柴绍侧过头来,一边拔弄着碗盖儿,一边等候着妻子的回答。
李三娘莞尔一笑,说道:“夫君,你可知道,其实我也只是早于你一天,才知晓冯弇与冯端是两兄弟呢!”
“哦,是吗?”柴绍颇感意外,瞪大双眼盯着妻子,等待下文。
“嗯,”李三娘点点头,丹凤眼一眨,说道,“马三宝与冯弇私交甚好,两人在去冬太和山大战时,就怀疑冯端在梁师都的麾下了,只是没有真凭实据,所以便将此事一直搁置了下来…”
见丈夫正听得专心致志,李三娘继续说道:“隋末离乱,冯家俩兄弟失散多年,也许是老天眷顾吧,这次让他们在阳山城相见!然而,造化弄人,彼此却身在敌营,一个攻,一个守。”
“哦,对了,夫君,”李三娘说到这儿,突然想起什么似的,问道,“你还记得大军开拔之前,咱们捉到的那个细作吗?”
“记得,梁军的那个陪戎校尉,扮着骆驼商人来侦伺我军,被何潘仁给识破了。”
“对,就是他!”李三娘眼眸一亮,说道,“事后,冯弇亲自去讯问过此人,确切无误地证实——阳山城的守将冯端,便是自己失散多年的堂弟!看来,兄弟俩儿还没重逢,便要搏杀城头,兵戎相见,割裂亲情…”
听到这里,柴绍摩挲着碗盖儿的手停顿了一下,捏指成拳,似有忧虑。
“从后火城开拔的前一日,”李三娘看着丈夫,忆道,“冯弇惶惶不安,六神无主,马三宝便陪同他去请教萧之藏,看看如何处置此事。

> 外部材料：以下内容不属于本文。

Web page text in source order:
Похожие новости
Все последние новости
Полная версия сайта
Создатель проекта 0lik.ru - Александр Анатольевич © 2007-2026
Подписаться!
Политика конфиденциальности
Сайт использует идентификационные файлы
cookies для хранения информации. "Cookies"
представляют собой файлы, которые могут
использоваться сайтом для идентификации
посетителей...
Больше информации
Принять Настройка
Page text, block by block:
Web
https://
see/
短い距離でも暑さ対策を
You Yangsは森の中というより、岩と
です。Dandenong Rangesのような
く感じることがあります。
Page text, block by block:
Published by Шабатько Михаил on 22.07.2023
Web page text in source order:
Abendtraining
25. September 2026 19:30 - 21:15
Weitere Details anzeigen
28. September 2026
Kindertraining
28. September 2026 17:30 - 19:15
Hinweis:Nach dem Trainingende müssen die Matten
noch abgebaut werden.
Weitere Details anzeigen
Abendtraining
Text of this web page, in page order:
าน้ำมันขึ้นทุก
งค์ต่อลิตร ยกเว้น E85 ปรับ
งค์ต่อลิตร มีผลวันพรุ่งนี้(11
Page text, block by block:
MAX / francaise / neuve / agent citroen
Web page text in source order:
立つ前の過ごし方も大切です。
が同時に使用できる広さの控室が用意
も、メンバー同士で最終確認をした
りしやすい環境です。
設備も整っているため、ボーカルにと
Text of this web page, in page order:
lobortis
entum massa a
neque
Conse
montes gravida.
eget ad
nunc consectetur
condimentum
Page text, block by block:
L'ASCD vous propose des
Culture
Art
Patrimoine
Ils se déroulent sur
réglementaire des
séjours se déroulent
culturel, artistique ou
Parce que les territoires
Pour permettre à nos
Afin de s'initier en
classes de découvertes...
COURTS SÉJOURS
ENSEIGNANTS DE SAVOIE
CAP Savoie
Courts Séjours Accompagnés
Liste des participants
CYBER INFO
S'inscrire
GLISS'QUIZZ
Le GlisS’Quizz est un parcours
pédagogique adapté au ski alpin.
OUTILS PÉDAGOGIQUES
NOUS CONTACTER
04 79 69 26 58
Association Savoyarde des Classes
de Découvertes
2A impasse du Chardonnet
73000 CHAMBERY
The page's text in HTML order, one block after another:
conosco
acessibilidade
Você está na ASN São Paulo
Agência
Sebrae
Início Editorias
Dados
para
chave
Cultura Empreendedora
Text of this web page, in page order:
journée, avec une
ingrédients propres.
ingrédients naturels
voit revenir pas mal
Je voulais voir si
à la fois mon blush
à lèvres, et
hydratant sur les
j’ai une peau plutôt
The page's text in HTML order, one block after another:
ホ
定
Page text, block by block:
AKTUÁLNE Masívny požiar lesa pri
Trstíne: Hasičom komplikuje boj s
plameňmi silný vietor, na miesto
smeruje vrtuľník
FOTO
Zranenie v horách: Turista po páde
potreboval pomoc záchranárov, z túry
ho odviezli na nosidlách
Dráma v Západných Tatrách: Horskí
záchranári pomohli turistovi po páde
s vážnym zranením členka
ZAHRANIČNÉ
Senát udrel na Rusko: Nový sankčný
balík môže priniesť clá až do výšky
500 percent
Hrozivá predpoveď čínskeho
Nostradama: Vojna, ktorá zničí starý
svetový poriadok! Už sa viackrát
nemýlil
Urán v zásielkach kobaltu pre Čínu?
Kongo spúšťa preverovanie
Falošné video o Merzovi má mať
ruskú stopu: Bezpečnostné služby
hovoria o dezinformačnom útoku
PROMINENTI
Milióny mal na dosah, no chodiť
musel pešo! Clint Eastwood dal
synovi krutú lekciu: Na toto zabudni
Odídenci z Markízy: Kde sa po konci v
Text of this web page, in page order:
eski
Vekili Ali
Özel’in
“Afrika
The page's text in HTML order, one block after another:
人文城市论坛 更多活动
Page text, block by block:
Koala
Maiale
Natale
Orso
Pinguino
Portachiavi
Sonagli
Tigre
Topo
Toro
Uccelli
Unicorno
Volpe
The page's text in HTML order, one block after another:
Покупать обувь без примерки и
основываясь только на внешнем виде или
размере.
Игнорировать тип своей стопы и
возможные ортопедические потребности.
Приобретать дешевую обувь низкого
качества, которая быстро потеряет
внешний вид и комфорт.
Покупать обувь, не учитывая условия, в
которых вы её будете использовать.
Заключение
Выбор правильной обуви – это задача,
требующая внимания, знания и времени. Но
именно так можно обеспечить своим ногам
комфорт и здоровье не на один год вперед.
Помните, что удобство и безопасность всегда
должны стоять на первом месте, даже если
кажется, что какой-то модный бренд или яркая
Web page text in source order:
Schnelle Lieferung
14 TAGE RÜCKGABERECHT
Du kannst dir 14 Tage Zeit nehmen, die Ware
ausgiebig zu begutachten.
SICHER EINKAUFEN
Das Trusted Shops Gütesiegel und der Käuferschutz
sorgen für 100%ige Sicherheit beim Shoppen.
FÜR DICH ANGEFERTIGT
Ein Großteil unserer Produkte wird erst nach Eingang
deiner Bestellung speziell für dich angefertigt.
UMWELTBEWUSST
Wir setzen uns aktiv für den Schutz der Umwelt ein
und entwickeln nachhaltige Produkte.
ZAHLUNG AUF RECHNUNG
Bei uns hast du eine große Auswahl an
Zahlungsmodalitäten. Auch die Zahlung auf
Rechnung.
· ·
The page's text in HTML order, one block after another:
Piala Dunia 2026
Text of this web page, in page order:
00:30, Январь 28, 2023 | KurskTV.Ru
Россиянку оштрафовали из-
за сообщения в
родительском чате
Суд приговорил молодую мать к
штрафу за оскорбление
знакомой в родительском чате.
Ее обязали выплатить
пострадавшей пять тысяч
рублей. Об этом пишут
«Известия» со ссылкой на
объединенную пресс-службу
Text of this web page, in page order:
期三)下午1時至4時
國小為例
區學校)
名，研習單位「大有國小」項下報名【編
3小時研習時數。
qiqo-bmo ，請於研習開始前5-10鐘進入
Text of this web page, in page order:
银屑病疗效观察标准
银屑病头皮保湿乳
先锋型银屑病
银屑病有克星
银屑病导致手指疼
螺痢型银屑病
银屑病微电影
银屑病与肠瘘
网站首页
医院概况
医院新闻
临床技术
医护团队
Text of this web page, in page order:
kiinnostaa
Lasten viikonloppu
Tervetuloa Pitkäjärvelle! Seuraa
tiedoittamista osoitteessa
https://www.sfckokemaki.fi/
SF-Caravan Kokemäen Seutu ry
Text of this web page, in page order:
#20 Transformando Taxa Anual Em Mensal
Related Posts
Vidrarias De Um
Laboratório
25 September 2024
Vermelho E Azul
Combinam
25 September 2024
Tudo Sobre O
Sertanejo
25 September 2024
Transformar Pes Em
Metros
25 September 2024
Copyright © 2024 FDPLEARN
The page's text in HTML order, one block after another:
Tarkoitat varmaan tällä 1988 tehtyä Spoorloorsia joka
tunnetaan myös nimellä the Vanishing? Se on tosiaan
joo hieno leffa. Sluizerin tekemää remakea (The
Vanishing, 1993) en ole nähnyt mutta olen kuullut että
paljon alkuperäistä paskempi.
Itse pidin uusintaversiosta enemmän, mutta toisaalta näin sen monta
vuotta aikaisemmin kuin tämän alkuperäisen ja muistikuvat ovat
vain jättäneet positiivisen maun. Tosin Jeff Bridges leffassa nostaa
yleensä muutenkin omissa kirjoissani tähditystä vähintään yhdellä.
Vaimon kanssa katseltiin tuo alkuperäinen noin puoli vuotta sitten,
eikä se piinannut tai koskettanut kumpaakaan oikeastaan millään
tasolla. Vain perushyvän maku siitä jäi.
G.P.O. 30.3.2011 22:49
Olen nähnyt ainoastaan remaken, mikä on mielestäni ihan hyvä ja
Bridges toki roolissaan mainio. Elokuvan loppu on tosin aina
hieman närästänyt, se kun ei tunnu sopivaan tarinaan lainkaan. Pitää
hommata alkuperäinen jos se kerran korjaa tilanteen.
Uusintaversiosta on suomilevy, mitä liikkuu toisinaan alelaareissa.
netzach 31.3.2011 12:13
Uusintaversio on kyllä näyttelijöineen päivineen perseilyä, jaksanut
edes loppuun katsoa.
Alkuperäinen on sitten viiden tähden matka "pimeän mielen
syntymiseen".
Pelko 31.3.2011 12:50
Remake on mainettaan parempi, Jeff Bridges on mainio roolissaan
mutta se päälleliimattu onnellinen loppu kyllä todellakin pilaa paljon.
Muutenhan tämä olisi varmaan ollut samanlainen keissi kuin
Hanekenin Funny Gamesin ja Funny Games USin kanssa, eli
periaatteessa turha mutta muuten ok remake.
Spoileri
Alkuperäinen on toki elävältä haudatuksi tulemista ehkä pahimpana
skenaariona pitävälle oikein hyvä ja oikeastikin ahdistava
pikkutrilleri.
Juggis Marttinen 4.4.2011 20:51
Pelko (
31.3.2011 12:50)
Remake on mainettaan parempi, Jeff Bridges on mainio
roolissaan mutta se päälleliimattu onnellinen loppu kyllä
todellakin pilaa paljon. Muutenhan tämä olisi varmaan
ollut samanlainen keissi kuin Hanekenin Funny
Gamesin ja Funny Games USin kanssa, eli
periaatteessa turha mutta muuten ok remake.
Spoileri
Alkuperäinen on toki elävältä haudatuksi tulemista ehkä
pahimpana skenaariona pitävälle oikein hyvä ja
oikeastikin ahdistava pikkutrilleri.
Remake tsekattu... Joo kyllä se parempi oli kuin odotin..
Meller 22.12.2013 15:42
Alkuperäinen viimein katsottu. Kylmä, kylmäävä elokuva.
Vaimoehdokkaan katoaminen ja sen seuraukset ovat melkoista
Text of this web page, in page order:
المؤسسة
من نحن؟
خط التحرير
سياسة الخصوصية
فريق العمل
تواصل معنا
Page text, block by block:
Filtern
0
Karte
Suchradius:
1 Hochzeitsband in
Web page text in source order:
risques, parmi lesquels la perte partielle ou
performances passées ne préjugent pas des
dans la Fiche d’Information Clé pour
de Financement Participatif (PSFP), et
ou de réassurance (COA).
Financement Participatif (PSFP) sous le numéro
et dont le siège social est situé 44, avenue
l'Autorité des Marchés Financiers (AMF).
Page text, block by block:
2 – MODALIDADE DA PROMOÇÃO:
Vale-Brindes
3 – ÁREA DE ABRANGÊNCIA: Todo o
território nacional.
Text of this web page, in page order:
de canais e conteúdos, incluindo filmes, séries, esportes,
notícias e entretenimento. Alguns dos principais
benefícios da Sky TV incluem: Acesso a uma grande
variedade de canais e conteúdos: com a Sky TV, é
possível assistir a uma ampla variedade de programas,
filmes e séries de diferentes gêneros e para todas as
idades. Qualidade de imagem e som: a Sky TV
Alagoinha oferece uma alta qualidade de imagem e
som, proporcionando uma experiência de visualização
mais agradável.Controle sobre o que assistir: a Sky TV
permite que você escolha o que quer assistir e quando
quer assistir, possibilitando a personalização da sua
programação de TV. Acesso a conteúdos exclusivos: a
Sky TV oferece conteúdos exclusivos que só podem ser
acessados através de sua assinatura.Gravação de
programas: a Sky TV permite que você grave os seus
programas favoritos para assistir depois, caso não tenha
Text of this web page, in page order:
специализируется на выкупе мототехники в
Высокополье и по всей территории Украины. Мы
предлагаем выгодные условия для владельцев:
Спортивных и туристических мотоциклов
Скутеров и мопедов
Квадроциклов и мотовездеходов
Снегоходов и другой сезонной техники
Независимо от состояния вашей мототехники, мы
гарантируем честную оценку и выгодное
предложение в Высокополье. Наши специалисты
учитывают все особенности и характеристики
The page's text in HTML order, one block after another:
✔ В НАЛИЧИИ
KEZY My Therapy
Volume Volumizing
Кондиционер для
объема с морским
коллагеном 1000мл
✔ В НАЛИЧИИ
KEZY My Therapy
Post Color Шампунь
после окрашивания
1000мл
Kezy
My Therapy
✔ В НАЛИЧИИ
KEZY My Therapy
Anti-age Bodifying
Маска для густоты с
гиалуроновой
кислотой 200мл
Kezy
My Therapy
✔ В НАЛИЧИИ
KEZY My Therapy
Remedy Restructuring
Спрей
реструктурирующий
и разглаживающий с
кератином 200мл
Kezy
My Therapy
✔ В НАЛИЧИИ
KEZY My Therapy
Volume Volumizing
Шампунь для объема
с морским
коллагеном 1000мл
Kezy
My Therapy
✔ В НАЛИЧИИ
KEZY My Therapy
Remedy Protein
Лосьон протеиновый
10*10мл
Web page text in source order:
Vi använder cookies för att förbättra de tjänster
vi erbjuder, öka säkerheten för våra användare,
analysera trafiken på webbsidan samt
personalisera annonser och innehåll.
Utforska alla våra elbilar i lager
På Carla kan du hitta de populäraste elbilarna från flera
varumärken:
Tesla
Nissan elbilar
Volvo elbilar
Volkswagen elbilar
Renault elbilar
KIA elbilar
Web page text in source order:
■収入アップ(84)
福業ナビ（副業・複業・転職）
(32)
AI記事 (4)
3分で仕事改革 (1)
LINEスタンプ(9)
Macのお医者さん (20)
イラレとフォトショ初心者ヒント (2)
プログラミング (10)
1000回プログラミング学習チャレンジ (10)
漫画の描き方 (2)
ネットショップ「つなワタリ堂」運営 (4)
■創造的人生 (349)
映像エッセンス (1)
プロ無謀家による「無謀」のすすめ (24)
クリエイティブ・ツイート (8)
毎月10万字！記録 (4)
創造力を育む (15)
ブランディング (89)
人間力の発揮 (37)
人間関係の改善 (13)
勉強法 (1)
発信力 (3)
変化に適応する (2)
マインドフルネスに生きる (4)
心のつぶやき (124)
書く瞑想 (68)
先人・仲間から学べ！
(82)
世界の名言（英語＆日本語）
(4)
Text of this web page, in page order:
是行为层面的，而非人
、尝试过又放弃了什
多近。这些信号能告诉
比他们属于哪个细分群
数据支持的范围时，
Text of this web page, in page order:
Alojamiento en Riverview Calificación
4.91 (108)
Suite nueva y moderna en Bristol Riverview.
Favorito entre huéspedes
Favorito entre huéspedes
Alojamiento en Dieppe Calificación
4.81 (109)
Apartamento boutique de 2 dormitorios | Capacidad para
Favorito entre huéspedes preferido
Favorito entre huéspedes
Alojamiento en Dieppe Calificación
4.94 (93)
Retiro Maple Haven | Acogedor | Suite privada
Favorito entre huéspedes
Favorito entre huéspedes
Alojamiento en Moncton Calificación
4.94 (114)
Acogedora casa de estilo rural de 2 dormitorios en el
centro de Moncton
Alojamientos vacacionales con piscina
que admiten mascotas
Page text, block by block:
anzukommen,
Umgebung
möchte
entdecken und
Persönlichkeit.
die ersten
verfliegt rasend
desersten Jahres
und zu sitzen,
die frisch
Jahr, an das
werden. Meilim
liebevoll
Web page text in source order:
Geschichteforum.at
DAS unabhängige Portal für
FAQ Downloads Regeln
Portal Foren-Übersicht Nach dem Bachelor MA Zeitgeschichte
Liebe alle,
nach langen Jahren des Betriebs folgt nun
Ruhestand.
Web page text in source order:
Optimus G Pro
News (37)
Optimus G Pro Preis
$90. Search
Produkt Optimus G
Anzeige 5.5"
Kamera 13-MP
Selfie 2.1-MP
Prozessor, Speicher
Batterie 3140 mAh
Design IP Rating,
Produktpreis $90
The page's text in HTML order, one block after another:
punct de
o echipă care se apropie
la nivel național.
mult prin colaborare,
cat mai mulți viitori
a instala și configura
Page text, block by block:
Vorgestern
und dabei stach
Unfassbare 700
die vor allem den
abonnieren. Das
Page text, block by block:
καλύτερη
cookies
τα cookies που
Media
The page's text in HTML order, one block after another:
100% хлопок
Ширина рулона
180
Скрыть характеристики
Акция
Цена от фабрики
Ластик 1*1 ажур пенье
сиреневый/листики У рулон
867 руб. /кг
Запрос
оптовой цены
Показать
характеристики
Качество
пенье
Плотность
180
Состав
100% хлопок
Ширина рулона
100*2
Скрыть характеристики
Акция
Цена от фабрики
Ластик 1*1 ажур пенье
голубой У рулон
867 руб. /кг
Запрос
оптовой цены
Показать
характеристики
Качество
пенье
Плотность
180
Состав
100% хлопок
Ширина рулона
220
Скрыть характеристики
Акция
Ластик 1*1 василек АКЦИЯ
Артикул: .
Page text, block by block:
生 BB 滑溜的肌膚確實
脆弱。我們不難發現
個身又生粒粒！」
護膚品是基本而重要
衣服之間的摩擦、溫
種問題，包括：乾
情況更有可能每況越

”
柴绍点点头,接过话来,说道:“结果,萧之藏便给他们出主意——与其兄弟相见,厮杀城头,不如单骑入城,劝降对方?”
“正是…”
不待妻子说完,柴绍又说道:“冯弇独往,福祸难测,所以,萧之藏又出主意,让他俩儿来求你,在我这儿打个埋伏,好让冯弇潜出军营?”
“呵呵,大元帅真是火眼金睛啊!”李三娘笑颜绽放,乐了起来。
“咳…”柴绍连连摇头,叹息不止,略带责备地说道,“还火眼金睛呢!一直被你们蒙在鼓里,直至抵达阳山城下,我才明白事情的原委!”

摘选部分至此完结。